At Jill Stuart, the movement was the focus of her presentation, taking place Friday night at the National Arts Club on Gramercy Park. After 25 years of debuting collections through runway shows at the New York Public Library, she chose to relocate to the NAC after deeming its “beautiful collection of art by female artists” the perfect backdrop for her fall 2018 looks.
The models in her lineup, made up of artists, musicians and actresses, each played a unique role: They stood in corners and lounged in sofas, sketching, reading or writing on a notepad.

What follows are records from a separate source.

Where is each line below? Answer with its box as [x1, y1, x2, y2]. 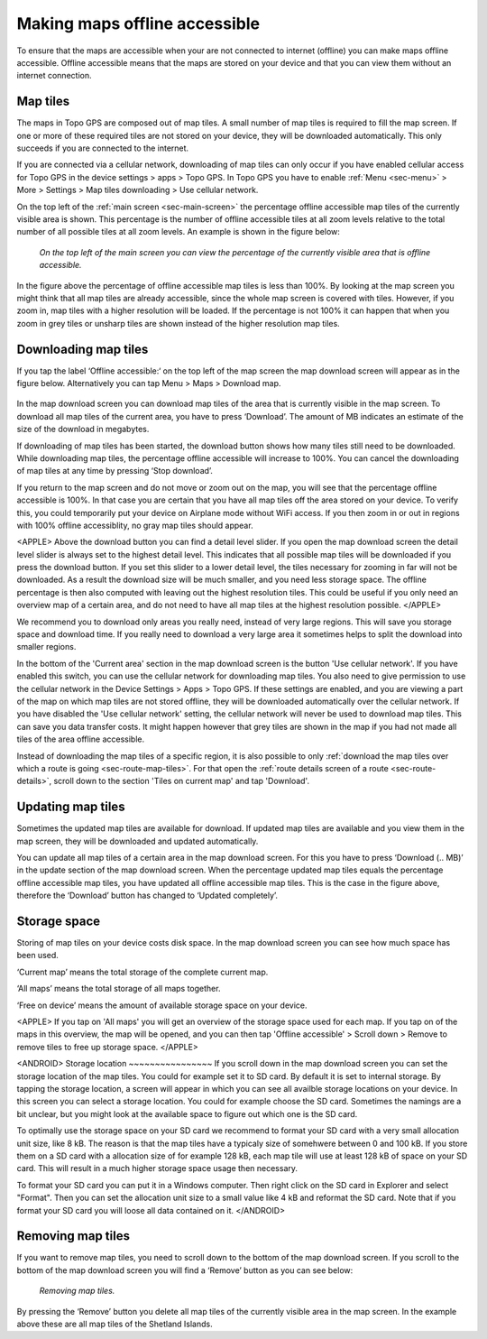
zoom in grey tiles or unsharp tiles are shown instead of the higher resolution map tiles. [16, 318, 340, 328]
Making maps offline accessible [16, 14, 261, 33]
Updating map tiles [16, 799, 125, 815]
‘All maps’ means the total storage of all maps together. [16, 983, 221, 994]
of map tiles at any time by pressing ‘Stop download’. [16, 466, 214, 476]
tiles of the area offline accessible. [16, 734, 145, 744]
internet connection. [16, 70, 92, 81]
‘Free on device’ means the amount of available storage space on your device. [16, 1000, 308, 1011]
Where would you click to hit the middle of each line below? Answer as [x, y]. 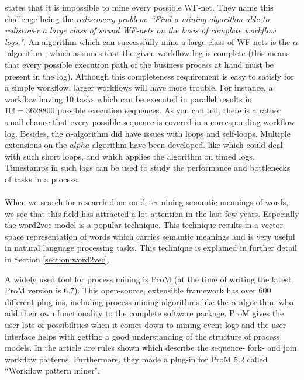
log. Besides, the [34, 133]
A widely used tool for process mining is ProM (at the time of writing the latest [148, 279]
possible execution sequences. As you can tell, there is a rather [169, 110]
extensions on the [36, 145]
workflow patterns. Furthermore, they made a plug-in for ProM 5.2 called [136, 359]
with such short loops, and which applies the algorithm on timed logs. [130, 156]
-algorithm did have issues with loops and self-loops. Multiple [181, 133]
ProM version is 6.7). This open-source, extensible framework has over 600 [138, 290]
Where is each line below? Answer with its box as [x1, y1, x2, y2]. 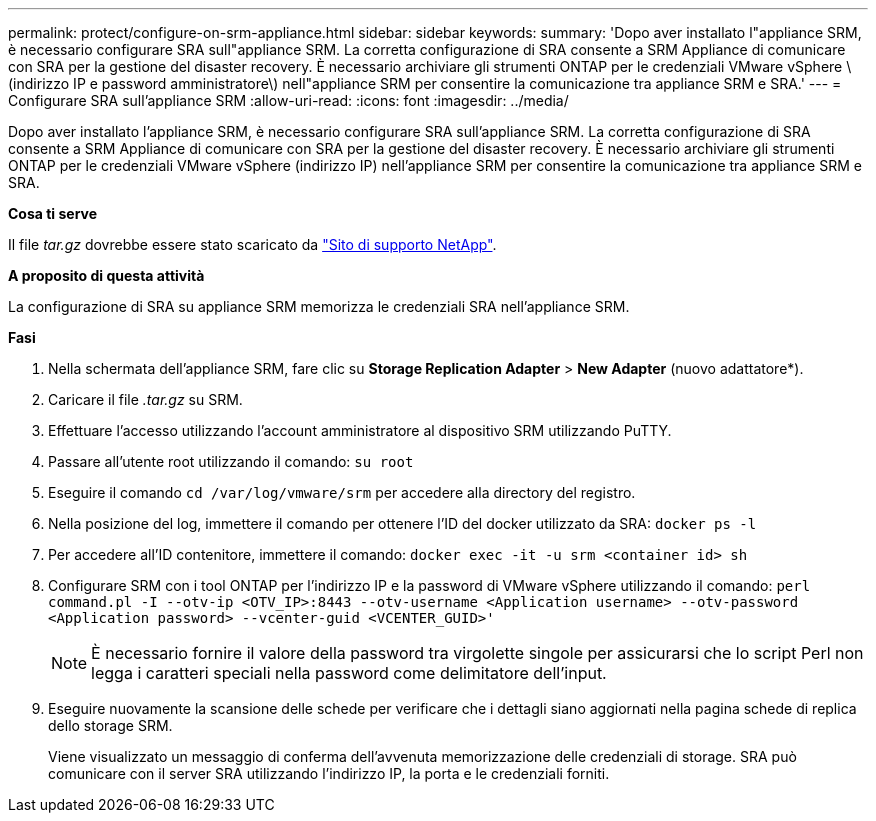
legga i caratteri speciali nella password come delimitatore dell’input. [91, 663, 607, 683]
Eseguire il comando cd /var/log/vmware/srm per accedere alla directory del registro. [48, 484, 636, 501]
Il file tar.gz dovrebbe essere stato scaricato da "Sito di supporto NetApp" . [8, 236, 497, 253]
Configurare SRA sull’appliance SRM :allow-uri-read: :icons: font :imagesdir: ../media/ [8, 92, 569, 109]
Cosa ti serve [8, 205, 98, 222]
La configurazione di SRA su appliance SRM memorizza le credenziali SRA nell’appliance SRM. [8, 298, 630, 315]
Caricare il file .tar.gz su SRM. [48, 391, 243, 408]
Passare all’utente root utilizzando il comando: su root [48, 453, 414, 470]
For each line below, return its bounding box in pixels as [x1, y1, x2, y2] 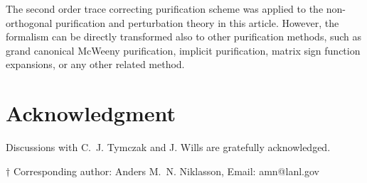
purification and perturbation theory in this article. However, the [55, 15, 339, 30]
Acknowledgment [6, 99, 176, 128]
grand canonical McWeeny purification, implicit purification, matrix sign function [6, 43, 361, 57]
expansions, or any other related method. [6, 57, 185, 72]
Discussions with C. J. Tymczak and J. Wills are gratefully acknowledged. [6, 140, 331, 155]
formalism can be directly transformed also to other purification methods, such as [6, 29, 362, 44]
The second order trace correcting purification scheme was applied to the [6, 1, 324, 16]
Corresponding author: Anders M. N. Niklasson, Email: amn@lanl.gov [13, 163, 319, 178]
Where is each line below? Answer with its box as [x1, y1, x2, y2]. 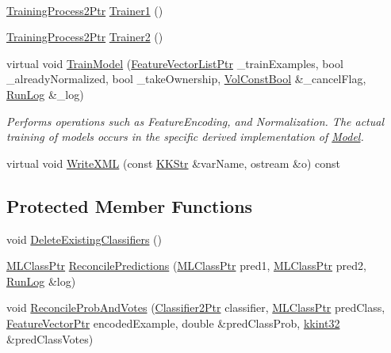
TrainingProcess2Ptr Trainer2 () [6, 28, 163, 45]
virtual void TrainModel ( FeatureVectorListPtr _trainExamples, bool [6, 55, 343, 71]
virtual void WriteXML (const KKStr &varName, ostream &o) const [6, 154, 341, 171]
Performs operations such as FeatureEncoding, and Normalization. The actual [6, 112, 384, 129]
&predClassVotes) [6, 330, 94, 347]
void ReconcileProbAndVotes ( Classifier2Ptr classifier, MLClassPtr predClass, [6, 299, 385, 316]
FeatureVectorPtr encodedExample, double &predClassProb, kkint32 [6, 314, 340, 331]
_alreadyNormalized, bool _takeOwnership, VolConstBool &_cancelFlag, [6, 70, 366, 87]
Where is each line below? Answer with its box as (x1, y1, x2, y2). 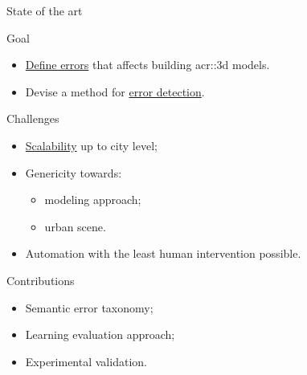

One played a piano, while singing lyrics like, “I’m alright, don’t need your help.”
“Empowerment is so important,” Stuart said backstage, minutes before showtime. “We have to embrace it and really get the word out out there.”
Chromat’s Becca McCharen has certainly done her part: On Friday afternoon, true to form, she sent a diverse array of models down her runway, this time to a soundtrack of Slayrizz belting out her empowerment anthem, “Salvage.”
Then on Saturday night, Alexander Wang kept to the theme, turning out his own take on the power woman. He premiered a collection infused with references from the ‘80s (including claw hair clips), because that was the decade “when we first saw female empowerment in the office,” lead hairstylist Guido Palau divulged to Fashionista before the show.
And of course, prior to the weekend, there were those bedazzled “Pussy Power” bags and shoes Tom Ford debuted earlier in the week.
Elsewhere, Sachin and Babi designers Sachin and Babi Ahluwalia decided to skip the runway this season in favor of showing their collection through appointments throughout the week, and simultaneously launching their fall digital campaign featuring model Maye Musk. The brand’s customer doesn’t relate to runway models, said Sachin.
“Ms. Musk is more than just a beautiful face to represent the brand,” he said. “She is an empowering woman with a vivacious personality and a spirit that is infectious. She’s a reflection of today’s culture and current environment.”
Celine Semaan, the CEO and designer at the sustainable fashion and accessories brand Slow Factory, realizes that running her own fashion brand is, in and of itself, an unsustainable exercise.
“Not eating, not dressing, doing nothing — those are all the most sustainable options,” said Semaan. “Our job is to give people better options.”
During New York Fashion Week, Semaan hosted an event about sustainability, technology and human rights in the fashion industry because, as she put it, she wants to do her part to mobilize the industry to taking steps, no matter how small, toward becoming more sustainable. She also planned to watch out for meaningful messages around change during the runway shows, now that being considered an activist brand is considered cool.
“Brands are running campaigns around where their clothes are made, and customers are asking for more accountability from brands,” she said.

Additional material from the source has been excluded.